Le commerce est au final considéré comme largement prioritaire par rapport aux questions de sécurité (26%), stationnement (21%), cadre de vie (18%), propreté (15%), circulation (13%), transports en commun (13%) et rénovation (12%). Critères auxquels succèdent les espaces verts (9%), la “vie quartier” (9%), l’accès aux logements (9%), la vie culturelle et sportive (8%) et les actions envers les personnes fragiles (7%).


Centre-Ville en Mouvement



Parmi les acteurs les plus importants de la redynamisation, les commerces se retrouvent ainsi dans le trio de tête, entre élus d’un côté et simples citoyens de l’autre. Par ailleurs, 89% des répondants estiment que la modernisation du centre-ville doit être un objectif important ou prioritaire de leur maire (et 84% concernant le gouvernement lui-même).

Mais quels commerces, pour les centres-villes ? Au classement des dispositifs attendus, dominé par le commerce alimentaire, le commerce spécialisé n'arrive qu’en 9e place, avec 60% du panel, et seulement 5% en faisant leur première réponse. Ils sont par ailleurs 54% à souhaiter la présence d’artisans, dont 1% en faisant leur première demande.

La périphérie en ligne de mire



L’étude révèle, selon Centre-Ville en Mouvement, un “accueil très réservé” des Français quant aux zones commerciales périphériques. La moitié du panel estime que celles-ci doivent cesser de se développer. A cette moitié du panel s’ajoutent cependant 30% de répondants jugeant que ces zones devraient moins se développer.
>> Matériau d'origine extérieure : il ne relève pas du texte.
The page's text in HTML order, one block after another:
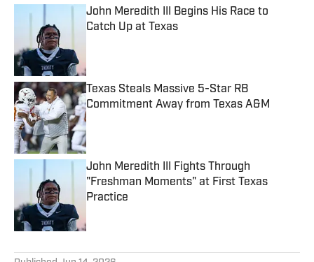
John Meredith III Begins His Race to
Catch Up at Texas
Texas Steals Massive 5-Star RB
Commitment Away from Texas A&M
Published by on Invalid Date
John Meredith III Fights Through
"Freshman Moments" at First Texas
Practice
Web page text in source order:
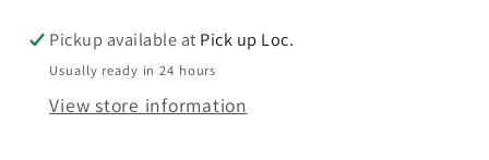
Press
Press
Pickup available at Pick up Loc.
Usually ready in 24 hours
View store information
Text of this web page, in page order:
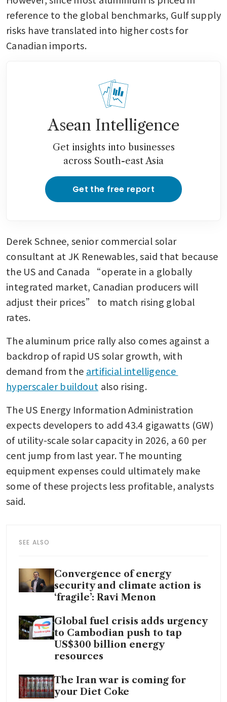
reference to the global benchmarks, Gulf supply
risks have translated into higher costs for
Canadian imports.
Asean Intelligence
Get insights into businesses
across South-east Asia
Get the free report
Derek Schnee, senior commercial solar
consultant at JK Renewables, said that because
the US and Canada “operate in a globally
integrated market, Canadian producers will
adjust their prices” to match rising global
rates.
The aluminum price rally also comes against a
backdrop of rapid US solar growth, with
demand from the artificial intelligence
hyperscaler buildout also rising.
The US Energy Information Administration
expects developers to add 43.4 gigawatts (GW)
of utility-scale solar capacity in 2026, a 60 per
cent jump from last year. The mounting
equipment expenses could ultimately make
some of these projects less profitable, analysts
said.
SEE ALSO
Convergence of energy
security and climate action is
‘fragile’: Ravi Menon
Global fuel crisis adds urgency
to Cambodian push to tap
US$300 billion energy
resources
The Iran war is coming for
your Diet Coke
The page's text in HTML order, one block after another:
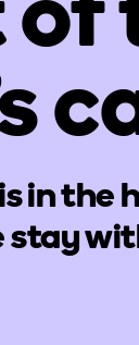
in the
stay
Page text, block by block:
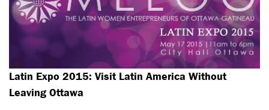
Latin Expo 2015: Visit Latin America Without
Leaving Ottawa
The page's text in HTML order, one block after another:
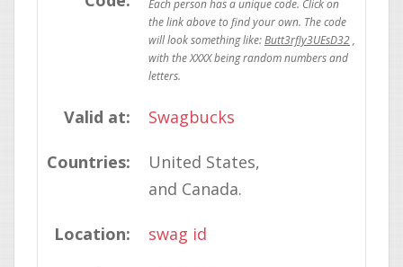
Butt3rfly3UEsD32
Valid at: Swagbucks
Countries:
United States
Canada
Location: swag id

Une opinion qui atteint même 32% chez les hommes et 35% chez les CSP+. Ce qui rejoint en partie le constat des promoteurs eux-mêmes, qui prônent désormais surtout des rénovations et modernisations de ces ZAC existantes.


Centre-Ville en Mouvement



Mais le jugement des consommateurs concernant les commerces de périphérie montre également des opinions plus divergentes entre habitants de coeur de ville et habitants de villes périphériques. Si 22% des habitants de centres veulent un développement des commerces de périphéries, la proportion passe à 25% chez les habitants de ces périphéries. “Un constat logique puisqu’ils favorisent les grandes surfaces en périphérie pour tout type d’achat”, note l’étude.
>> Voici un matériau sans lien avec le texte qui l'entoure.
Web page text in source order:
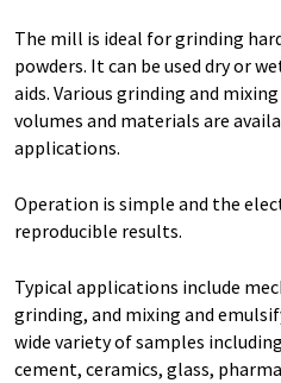
The mill is ideal for grinding
powders. It can be used dry or
aids. Various grinding and
volumes and materials are
applications.
Operation is simple and the
reproducible results.
Typical applications include
grinding, and mixing and
wide variety of samples
cement, ceramics, glass,
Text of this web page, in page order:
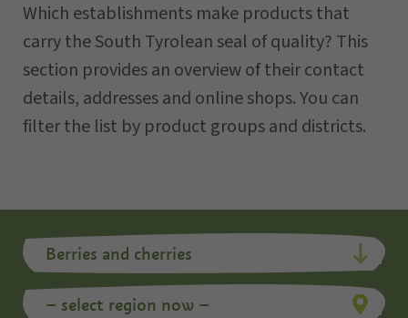
Which establishments make products that
carry the South Tyrolean seal of quality? This
section provides an overview of their contact
details, addresses and online shops. You can
filter the list by product groups and districts.

Une disparité qui se traduit également dans la mobilisation du panel quant au dynamisme des centres-villes. Chez les habitants des centres-villes, 74% se disent assez ou beaucoup concernés par le problème. Si le chiffre est logiquement plus bas chez les habitants de périphérie, il n’en demeure pas moins au niveau élevé de 64%, non loin de la moyenne de 67% affichée par le panel. Démontrant un attachement profond des Français à la question, et ce quelque soit leur cadre de vie direct.